I noticed that a new geocache, less than 5 miles from home, had appeared in the listings. So this evening, I went for Little Bear's Episode #1. It's in a wooded area owned by the water utility (according to the posted sign anyway) and accessible from a dead-end road in the adjacent residential area. Very simple, even if the trails were muddy.
After that, I went to find a benchmark near the River Vale library but was unsuccessful. I suspect it was turfed over the last time the town redid the ballfield and I'll leave it for someone else to dig out. Then I went to KFC in Hillsdale to use another of their coupons that I get periodically. Service at this particular KFC is still pretty good, although the manager herself handled my order so I don't know how it is at other times. I noticed that there was an open wi-fi network, although I think it is from next door or further. The signal was weak enough that I had to put the network adapter by the window (one advantage to using an external adapter) in order to connect to the network.

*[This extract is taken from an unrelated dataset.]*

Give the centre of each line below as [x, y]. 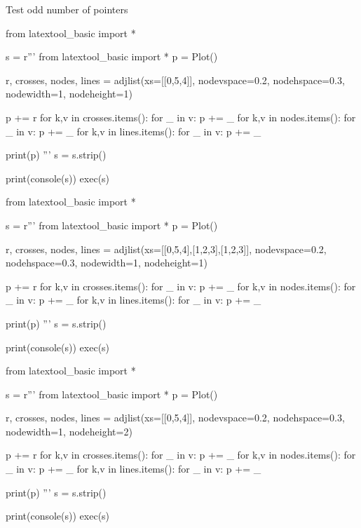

I hadn't done any Kakuro puzzles prior to seeing this puzzle cache. There are some Kakuro solvers on the web, but I wrote my own anyway to see how it goes. I used a generate, test, and backtrack algorithm similar to what I used in solvers for Sudoku and a few other puzzles. Unfortunately, the Perl script is specific to this puzzle because I hardcoded the constraints, but I could always rework that in the next version.
Later, I took a look at some of the Kakuro solvers out there, like this and this. What's really unusual is some programmers go to great lengths to avoid backtracking and consider that approach to not be elegant. Why? Kakuro is NP-complete, so it is possible for some Kakuro puzzles to not be solvable by deduction alone. Once we admit to that possibility, we might as well forget about deduction and just implement backtracking, using the constraints of the puzzle to prune the search tree as much as possible. Typical run times for these solvers are under a second anyway, so it isn't necessary to make the solver any smarter than it needs to be.